Introduction to DFS
Depth First Search is a fundamental graph traversal algorithm where we explore a path as deep as possible before backtracking and trying another path.
Unlike BFS, which moves level by level, DFS dives deep into a branch, then unwinds and explores the next one.
DFS shows up in a wide range of problems, including:
- Finding a path between two nodes
- Detecting cycles in a graph
- Counting connected components
- Performing topological sorting on DAGs
- Solving grid-based search problems (like islands, mazes, word search)
In this chapter, I’ll break down:
- what DFS is?
- how it works step by step?
- Two ways to implement it in code
What is Depth First Search?
DFS is a powerful search algorithm for traversing a tree or graph data structure.
A simple way to think about DFS is to visualize yourself inside a maze trying to reach the exit:
- Pick a direction and start walking.
- Keep going until you can’t move further.
- If you hit a dead end, backtrack to the last point of choice.
- Try a different path and repeat.
DFS works on any structure that can be represented as nodes and edges like trees tries, graphs and 2D grids.
To prevent infinite loops, DFS marks nodes as visited so they aren’t processed more than once.
Lets apply DFS to this graph starting from node A.
- Start at A, visit B
- From B, go deeper to D
- D has no neighbors so we hit a dead end. Backtrack to B
- From B, visit E
- E has no neighbors, backtrack to B. Since we have visited all of B’s neighbors, backtrack to A
- From A, visit C
- From C, visit F
- F has no neighbors so backtrack to C, then back to A
How to Implement DFS?
DFS can be implemented in two ways:
- Recursively - where the function call stack implicitly handles the backtracking
- Iteratively - where we use an explicit stack data structure to simulate recursion
Both approaches achieve the same result, but they differ in how they manage backtracking and memory usage.
Lets first look at the recursive approach:
- Choose a Starting Point
- Keep track of visited nodes using a boolean array
- Visit the current node and mark it as visited.
- Perform the required operation on the current node (for example.. print it).
- Iterate through all its neighbors and If a neighbor is unvisited, visit it recursively.
The time complexity of DFS is O(V + E), where V is the number of vertices and E is the number of edges in the graph.
This is because each node is processed exactly once and each edge is examined at most twice in an undirected graph (once from each endpoint) and exactly once in a directed graph.
The space complexity is O(V) since we are using a visited array of size V and in the worst case, recursion stack can grow up to the number of nodes.

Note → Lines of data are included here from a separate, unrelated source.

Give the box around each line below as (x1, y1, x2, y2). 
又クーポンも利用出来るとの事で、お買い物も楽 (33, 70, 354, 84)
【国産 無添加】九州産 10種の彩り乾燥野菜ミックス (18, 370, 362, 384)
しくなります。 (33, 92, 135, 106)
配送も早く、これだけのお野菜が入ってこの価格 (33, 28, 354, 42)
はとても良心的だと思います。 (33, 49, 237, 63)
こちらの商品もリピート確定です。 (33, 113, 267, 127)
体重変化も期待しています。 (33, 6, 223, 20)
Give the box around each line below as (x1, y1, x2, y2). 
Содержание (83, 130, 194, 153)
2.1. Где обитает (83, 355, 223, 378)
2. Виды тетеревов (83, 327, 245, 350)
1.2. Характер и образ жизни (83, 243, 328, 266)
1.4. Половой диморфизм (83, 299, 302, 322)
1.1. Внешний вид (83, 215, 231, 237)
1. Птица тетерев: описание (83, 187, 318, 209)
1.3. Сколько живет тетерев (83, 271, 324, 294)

For Example: If the graph is structured like a linked list, the recursion depth can reach O(V).
This can lead to stack overflow in large graphs.

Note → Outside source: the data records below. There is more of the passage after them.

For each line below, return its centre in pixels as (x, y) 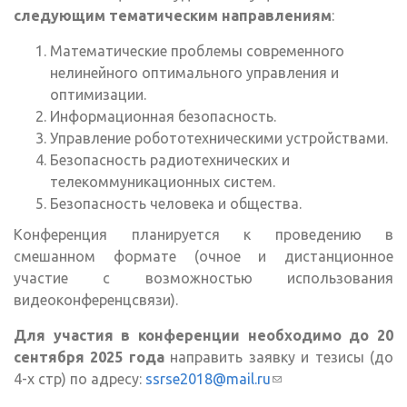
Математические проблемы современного (197, 51)
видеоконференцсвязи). (96, 300)
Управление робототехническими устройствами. (219, 139)
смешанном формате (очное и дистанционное (203, 257)
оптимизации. (98, 95)
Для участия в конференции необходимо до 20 (203, 336)
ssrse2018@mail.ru (208, 379)
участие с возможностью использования (203, 278)

That’s why it’s better to use an iterative approach if memory or running into stack overflow is a concern.
Lets see how to implement DFS iteratively using a stack:
- Create a boolean array (
visited[]) to track visited nodes and prevent cycles. - Initialize an empty stack.
- Push the start node onto the stack to begin the DFS process
- while the stack is not empty:
- pop the top node from the stack
- if it’s not visited, mark it as visited and process it.
- Iterate through it’s adjacent nodes in the reverse order and push all unvisited neighbors onto the stack.
- Why reverse order? It’s because stack is last in first out
- so reversing the order ensures that the first node gets processed first.
- Continue until all nodes are visited.
Similar to the recursive approach, the time and space complexity of this approach are both O(n).